Je ne savais pas trop à quoi m’attendre : les résumés sont toujours très concis et je m’attendais à une folie dans la même veine que
Le Tour d’Écrou. Mais effectivement,
il n’y a pas grand-chose à dire pour résumer ce roman sans trop en dévoiler : il faut garder à l’esprit que la narratrice vient d’épouser le veuf
(fraîchement veuf, d’ailleurs) Maxim de Winter et qu’elle vient habiter le grand manoir Manderley en tant que maîtresse des lieux, et non en tant que dame de compagnie comme elle l’avait toujours été. Autre problème : la présence de l’ancienne femme, Rebecca, est omniprésente, les meubles qu’elle possédait sont toujours là, ses habitudes sont ancrées et encore respectées des employés, et moins elle occupe les conversations, plus elle s’impose dans les pensées.
Il n’y absolument aucune place pour la nouvelle Madame de Winter, et la gouvernante, Madame Danvers, compte bien lui faire comprendre.
Il n’y a pas de surnaturel dans Rebecca : ce n’est pas un spoil de le révéler mais ça évitera peut-être de fausses attentes. Il y a beaucoup de mystères à découvrir dans ce roman, rangeant Rebecca dans une section thriller/mystère plutôt qu’horrifique/surnaturel (ce que je pensais au début).
Mais malgré cette idée finalement erronée, je n’ai pas du tout été déçue : dérangeant, avec un certain malaise, on s’attache à cette narratrice pourtant bien mystérieuse (on ignore son âge, son passé, même son nom !), on sait cependant qu’elle est bien intentionnée, qu’elle est certes un peu gauche et d’une timidité fatigante, mais son évolution est très intéressante.
La trame est fascinante, tout comme la plume de Daphné du Maurier : fluide, poétique, son style est vraiment magnifique et permet de lire sans s’arrêter.
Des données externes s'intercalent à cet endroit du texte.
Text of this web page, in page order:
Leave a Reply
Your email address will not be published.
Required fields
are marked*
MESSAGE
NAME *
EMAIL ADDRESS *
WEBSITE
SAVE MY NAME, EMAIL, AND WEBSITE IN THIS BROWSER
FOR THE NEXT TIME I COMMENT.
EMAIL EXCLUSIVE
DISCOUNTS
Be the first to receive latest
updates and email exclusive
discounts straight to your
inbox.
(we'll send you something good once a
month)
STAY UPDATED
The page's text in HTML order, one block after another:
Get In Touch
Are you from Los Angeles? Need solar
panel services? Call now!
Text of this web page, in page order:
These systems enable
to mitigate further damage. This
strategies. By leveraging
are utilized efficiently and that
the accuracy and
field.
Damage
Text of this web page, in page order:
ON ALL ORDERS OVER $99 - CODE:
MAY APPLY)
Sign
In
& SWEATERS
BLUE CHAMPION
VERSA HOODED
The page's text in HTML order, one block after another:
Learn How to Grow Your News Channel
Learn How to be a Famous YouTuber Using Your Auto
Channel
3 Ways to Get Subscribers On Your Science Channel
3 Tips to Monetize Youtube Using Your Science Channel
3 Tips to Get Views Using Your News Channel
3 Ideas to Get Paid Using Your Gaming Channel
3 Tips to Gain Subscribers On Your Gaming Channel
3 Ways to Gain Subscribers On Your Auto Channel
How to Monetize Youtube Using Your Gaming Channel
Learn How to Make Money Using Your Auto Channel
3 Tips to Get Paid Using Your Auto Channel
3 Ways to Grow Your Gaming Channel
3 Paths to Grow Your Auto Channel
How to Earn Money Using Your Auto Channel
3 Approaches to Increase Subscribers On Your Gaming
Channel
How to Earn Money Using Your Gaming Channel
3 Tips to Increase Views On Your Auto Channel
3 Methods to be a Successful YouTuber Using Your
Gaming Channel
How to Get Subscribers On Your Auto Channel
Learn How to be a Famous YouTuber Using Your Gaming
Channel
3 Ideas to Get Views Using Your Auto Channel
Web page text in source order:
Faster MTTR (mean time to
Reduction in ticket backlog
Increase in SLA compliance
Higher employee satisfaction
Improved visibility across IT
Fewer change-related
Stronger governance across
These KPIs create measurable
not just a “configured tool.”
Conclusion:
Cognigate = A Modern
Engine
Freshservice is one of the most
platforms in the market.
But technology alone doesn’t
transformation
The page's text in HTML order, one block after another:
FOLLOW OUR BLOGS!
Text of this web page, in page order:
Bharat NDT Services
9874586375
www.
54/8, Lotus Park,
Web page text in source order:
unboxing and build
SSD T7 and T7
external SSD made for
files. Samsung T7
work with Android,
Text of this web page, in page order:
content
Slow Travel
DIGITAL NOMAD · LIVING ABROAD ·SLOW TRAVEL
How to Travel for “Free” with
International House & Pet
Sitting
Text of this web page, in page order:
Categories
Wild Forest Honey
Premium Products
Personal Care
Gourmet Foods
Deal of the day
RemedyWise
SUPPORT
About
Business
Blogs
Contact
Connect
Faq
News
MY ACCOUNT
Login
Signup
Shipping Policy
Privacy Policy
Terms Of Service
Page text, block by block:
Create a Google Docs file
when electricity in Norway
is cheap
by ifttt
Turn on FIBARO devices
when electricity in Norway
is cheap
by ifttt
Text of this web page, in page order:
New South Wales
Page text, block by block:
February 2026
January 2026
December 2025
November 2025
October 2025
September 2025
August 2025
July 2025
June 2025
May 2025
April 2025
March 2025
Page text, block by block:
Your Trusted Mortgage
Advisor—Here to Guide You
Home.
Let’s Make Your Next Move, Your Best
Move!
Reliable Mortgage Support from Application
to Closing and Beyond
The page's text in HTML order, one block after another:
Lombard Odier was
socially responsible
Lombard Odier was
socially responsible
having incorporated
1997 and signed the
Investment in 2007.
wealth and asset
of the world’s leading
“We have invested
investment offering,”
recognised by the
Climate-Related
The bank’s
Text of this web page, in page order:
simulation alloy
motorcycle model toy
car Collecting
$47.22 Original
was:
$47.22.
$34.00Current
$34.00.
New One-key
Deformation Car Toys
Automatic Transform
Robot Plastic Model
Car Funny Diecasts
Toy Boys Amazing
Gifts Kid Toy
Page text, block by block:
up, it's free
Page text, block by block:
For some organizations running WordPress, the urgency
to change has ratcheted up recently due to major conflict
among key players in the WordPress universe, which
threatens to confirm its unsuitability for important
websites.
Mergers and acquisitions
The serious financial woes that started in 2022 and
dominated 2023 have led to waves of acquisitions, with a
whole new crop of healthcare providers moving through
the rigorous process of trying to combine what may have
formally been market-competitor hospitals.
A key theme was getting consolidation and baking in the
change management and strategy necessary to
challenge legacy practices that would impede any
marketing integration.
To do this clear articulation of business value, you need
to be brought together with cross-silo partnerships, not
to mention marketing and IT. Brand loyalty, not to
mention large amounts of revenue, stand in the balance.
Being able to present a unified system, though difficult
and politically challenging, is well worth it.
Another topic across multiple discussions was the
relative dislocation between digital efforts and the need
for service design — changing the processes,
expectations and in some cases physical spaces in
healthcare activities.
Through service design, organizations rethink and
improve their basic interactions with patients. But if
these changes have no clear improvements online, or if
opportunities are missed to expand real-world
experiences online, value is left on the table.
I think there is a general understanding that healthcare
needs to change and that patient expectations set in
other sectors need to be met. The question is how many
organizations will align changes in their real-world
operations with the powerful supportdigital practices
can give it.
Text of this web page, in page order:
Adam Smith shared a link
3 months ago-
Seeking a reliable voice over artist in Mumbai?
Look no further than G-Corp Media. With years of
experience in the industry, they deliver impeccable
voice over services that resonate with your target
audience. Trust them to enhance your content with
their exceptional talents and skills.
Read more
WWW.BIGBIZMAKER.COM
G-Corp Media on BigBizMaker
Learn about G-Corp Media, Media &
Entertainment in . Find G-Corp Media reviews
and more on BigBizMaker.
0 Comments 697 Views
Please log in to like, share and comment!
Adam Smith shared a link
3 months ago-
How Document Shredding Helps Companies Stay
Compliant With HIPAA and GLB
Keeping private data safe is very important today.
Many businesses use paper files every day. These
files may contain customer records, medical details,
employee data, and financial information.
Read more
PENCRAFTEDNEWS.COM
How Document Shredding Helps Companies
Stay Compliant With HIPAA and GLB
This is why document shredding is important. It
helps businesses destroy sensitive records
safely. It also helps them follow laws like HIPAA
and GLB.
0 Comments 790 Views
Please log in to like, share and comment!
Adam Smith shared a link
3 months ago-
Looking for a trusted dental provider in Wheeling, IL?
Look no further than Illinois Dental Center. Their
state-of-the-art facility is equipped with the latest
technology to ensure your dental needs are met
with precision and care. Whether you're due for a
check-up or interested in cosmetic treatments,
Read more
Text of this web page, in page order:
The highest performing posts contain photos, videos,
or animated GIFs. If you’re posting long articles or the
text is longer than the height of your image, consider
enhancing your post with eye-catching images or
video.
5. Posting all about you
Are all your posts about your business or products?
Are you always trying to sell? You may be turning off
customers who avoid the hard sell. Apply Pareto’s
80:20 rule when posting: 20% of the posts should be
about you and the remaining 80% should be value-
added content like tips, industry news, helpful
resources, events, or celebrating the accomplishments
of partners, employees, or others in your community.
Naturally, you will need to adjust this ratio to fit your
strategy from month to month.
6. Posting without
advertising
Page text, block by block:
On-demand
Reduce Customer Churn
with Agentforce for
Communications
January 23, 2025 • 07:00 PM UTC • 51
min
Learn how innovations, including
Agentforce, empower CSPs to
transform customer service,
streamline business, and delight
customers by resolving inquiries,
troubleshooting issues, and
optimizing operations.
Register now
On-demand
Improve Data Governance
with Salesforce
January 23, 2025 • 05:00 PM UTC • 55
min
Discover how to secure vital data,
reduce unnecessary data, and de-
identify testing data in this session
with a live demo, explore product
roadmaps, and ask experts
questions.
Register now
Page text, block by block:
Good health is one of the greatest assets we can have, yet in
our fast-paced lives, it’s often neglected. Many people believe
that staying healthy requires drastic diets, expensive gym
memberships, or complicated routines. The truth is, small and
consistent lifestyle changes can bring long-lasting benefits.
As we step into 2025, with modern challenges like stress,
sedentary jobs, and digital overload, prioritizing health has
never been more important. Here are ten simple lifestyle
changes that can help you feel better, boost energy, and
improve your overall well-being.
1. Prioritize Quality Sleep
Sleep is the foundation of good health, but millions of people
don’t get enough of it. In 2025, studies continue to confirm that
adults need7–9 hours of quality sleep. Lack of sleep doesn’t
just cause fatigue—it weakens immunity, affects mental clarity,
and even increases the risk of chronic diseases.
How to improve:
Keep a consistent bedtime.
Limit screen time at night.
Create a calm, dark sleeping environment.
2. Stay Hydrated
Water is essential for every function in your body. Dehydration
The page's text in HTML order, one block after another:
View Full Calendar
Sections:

Elle choisit les mots avec justesse, bien que pour le coup, je peux surtout applaudir Anouk Neuhoff, la traductrice.
J’applaudis moins Le Livre de Poche par contre d’avoir écrit en énorme « Nouvelle traduction Texte intégral » sur la couverture… Alors qu’il y avait déjà une petite bannière…
Dans ce décor où la Nature prédomine, Daphné du Maurier donne vie à ces fleurs magnifiques au parfum lourd, à cette mer toute proche, tantôt tranquille, tantôt menaçante, seule ce manoir immense, trop immense, semble mort et ne met pas à l’aise.
Un superbe roman, une histoire avec une ambiance réussie, des personnages touchants et un schéma de relation qui me tient à cœur : le fait de passer après un premier amour, d’être rongée de questions, de doutes et apprendre à lutter avec ce passé inconnu et se concentrer sur le futur. Il y a peu d’histoires d’amour dans ce genre dans la littérature (disons qu’elles sont en minorité par rapport aux premiers amours/coups de foudre qui tiennent pour l’éternité) et ça m’a fait plaisir de lire quelque chose dans ce genre, quelque chose de si réaliste.
« J’ai rêvé la nuit dernière que je retournais à Manderley. »
P. 7
Quelques anecdotes sur ce bouquin,
• Rebecca est un roman qui perdure dans la culture grâce à l’adaptation d’Alfred Hitchcock sortie en 1940.